This metric is quite impacted by seasonality, as most of our traditional heating business occurs in H2. But nonetheless, the direction of travel is instructive. We would expect the full year metric. Profit growth was strong across the Energy Solutions business, 33.3% ahead of prior year. The strongest performing regions were Continental Europe and the Nordics. We had good organic growth across our SRO product offerings, and of course, most of our acquisition activity over the last 12 months also falls into that product category. Donal will pick up on that later in the presentation. The natural gas and power market was a drag on performance in the prior year, and we saw good recovery in that area during the first half.

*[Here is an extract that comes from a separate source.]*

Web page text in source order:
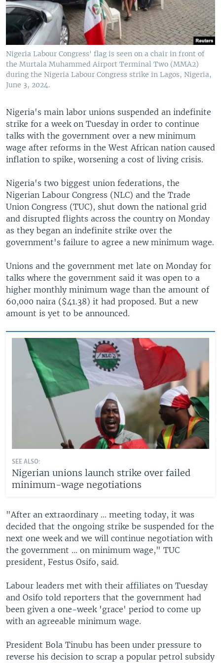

Cost inflation continued to be a feature during H1, but the teams around the division did a very good job on ensuring that costs were minimized and recovered where necessary. The Mobility business also performed well in H1, with profits up 22.5%, all organic. We saw solid performances across all markets, really, with the stronger regions being in the Nordics and the U.K. Our French business performed well in a challenging operating environment, with some disruption from strikes early in the year, and also difficult market conditions more recently. Our digital and fleet service business areas also performed well and delivered good growth. So albeit smaller seasonal numbers in H1, a very strong performance overall from DCC Energy. In DCC Healthcare, we had operating profits of GBP 38.3 million, 11.3% below the prior year.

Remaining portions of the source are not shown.